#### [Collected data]
----

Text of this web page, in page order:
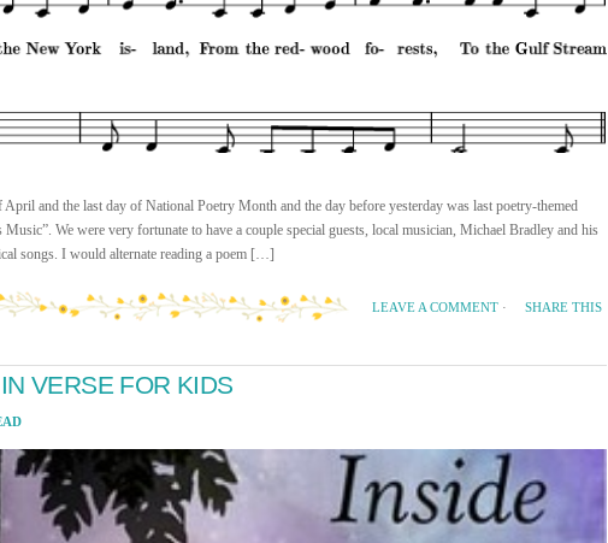
April and the last day of National Poetry Month and the day before yesterday was last poetry-themed
We were very fortunate to have a couple special guests, local musician, Michael Bradley and his
songs. I would alternate reading a poem […]
SHARE THIS
LEAVE A COMMENT ·
VERSE FOR KIDS
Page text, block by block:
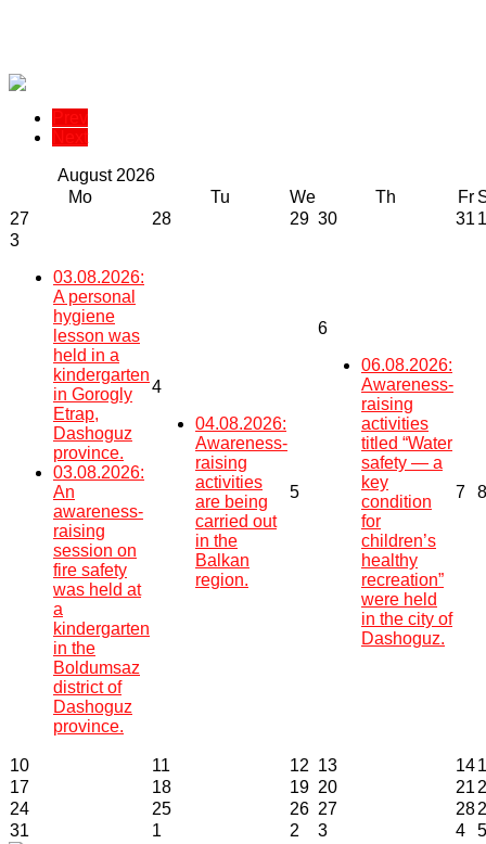
August 2026
Mo
Tu We Th Fr
27
28 29 30 31 1
3
03.08.2026:
A personal
hygiene
lesson was
held in a
kindergarten
in Gorogly
Etrap,
Dashoguz
province.
03.08.2026:
An
awareness-
raising
session on
fire safety
was held at
a
kindergarten
in the
Boldumsaz
district of
Dashoguz
province.
4
04.08.2026:
Awareness-
raising
activities
are being
carried out
in the
Balkan
region.
5
6
06.08.2026:
Awareness-
raising
activities
titled “Water
safety — a
key
condition
for
children’s
healthy
recreation”
were held
in the city of
Dashoguz.
7 8
10 11 12 13 14
17
18 19 20 21
24
25 26 27 28
31
1 2 3 4 5
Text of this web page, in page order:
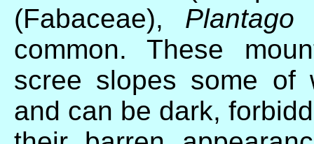
(Fabaceae), Plantago
common. These
scree slopes some of
and can be dark,
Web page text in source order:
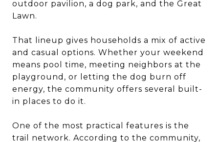
outdoor pavilion, a dog park, and the Great
Lawn.
That lineup gives households a mix of active
and casual options. Whether your weekend
means pool time, meeting neighbors at the
playground, or letting the dog burn off
energy, the community offers several built-
in places to do it.
One of the most practical features is the
trail network. According to the community,
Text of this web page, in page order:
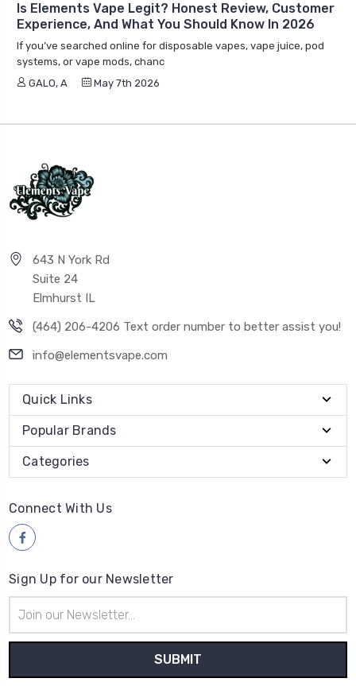
Is Elements Vape Legit? Honest Review, Customer
Experience, And What You Should Know In 2026
If you’ve searched online for disposable vapes, vape juice, pod
systems, or vape mods, chanc
GALO, A
May 7th 2026
643 N York Rd
Suite 24
Elmhurst IL
(464) 206-4206 Text order number to better assist you!
info@elementsvape.com
Quick Links
Popular Brands
Categories
Connect With Us
Sign Up for our Newsletter
Address
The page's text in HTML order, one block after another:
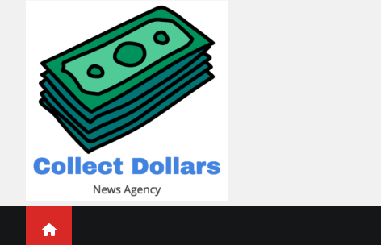
Collect Dollars
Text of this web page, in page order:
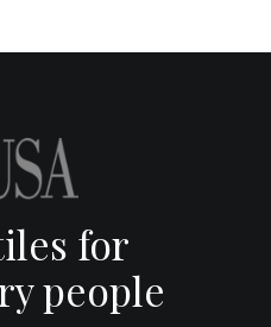
for
people
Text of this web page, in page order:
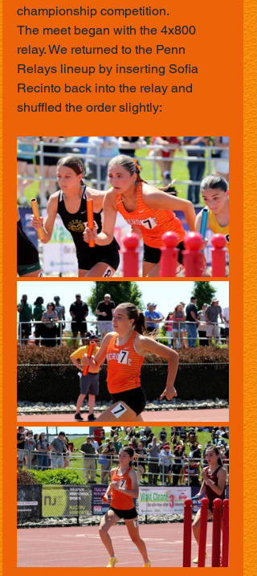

----

Where the line containing "The page's text" appears above, start there and set down each line exactly through the last line of the data; leave out every picture.

#### [ANSWER SPACE]
The page's text in HTML order, one block after another:
Collect Dollars
Text of this web page, in page order:
for
people
Text of this web page, in page order:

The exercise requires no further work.